_PROBLEM TO SOLVE:_
Below is a set of records; reproduce them exactly without their pictures.

--

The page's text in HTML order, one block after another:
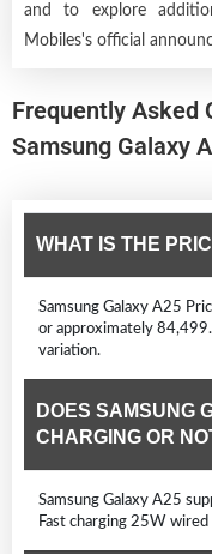
and to explore
Mobiles's official
Frequently Asked
Samsung Galaxy
WHAT IS THE
Samsung Galaxy A25
or approximately
variation.
DOES SAMSUNG
CHARGING OR
Samsung Galaxy A25
Fast charging 25W wired
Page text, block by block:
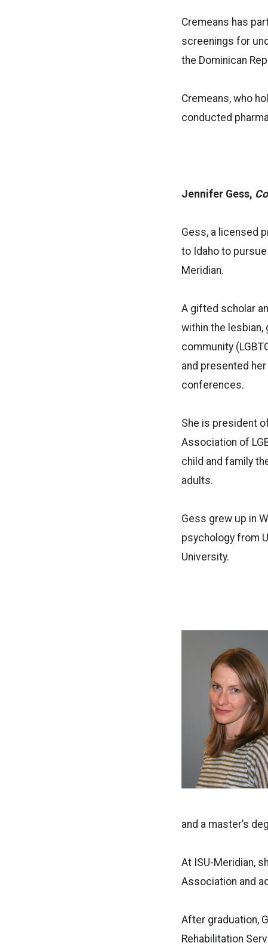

--

_OUTPUT:_
The page's text in HTML order, one block after another:
and to explore
Mobiles's official
Frequently Asked
Samsung Galaxy
WHAT IS THE
Samsung Galaxy A25
or approximately
variation.
DOES SAMSUNG
CHARGING OR
Samsung Galaxy A25
Fast charging 25W wired
Page text, block by block:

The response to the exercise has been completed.